Exercise
Reproduce the entries below exactly, but only from the line containing "Where would you" to the line containing "in Github. Please", inclusive.

(Stored dataset items)
══════════════════════════════
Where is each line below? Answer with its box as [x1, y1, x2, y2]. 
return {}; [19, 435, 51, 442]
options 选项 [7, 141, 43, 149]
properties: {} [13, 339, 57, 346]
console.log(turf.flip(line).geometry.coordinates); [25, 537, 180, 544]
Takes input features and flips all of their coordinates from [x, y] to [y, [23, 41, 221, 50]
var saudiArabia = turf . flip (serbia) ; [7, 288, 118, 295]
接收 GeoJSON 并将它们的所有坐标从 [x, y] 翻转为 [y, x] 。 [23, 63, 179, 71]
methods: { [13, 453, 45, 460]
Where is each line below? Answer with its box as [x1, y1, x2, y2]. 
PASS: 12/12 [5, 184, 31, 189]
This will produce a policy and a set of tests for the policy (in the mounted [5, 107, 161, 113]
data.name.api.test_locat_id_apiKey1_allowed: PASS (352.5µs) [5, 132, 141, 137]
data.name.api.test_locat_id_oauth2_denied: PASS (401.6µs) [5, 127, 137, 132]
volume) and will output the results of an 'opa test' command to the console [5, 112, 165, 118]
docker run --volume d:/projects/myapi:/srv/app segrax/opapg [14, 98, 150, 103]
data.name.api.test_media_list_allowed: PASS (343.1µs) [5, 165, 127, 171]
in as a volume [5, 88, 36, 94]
══════════════════════════════
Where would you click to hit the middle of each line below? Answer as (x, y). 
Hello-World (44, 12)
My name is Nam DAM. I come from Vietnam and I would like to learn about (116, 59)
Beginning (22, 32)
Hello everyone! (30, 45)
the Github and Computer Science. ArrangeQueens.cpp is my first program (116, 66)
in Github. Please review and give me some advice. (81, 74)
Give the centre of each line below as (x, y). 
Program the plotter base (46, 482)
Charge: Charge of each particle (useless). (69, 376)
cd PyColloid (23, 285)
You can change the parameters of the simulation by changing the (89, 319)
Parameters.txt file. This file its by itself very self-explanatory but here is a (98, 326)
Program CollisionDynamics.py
══════════════════════════════
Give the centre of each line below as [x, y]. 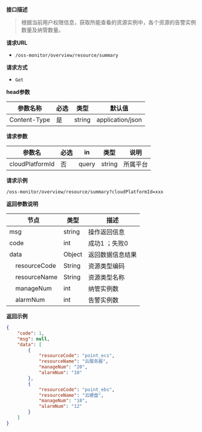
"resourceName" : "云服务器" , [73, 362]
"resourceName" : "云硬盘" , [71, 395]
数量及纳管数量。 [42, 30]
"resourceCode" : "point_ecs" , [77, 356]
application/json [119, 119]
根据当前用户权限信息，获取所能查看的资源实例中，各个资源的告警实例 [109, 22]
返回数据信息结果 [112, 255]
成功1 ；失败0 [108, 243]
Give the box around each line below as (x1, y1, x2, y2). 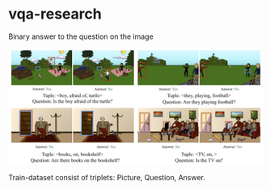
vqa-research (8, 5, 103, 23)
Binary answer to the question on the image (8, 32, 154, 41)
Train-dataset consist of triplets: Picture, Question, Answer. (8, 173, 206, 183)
══════════════════════════════
Result of the task
Where would you click to hit the middle of each line below? Answer as (x, y). 
Hello-World (44, 12)
My name is Nam DAM. I come from Vietnam and I would like to learn about (116, 59)
Beginning (22, 32)
Hello everyone! (30, 45)
the Github and Computer Science. ArrangeQueens.cpp is my first program (116, 66)
in Github. Please review and give me some advice. (81, 74)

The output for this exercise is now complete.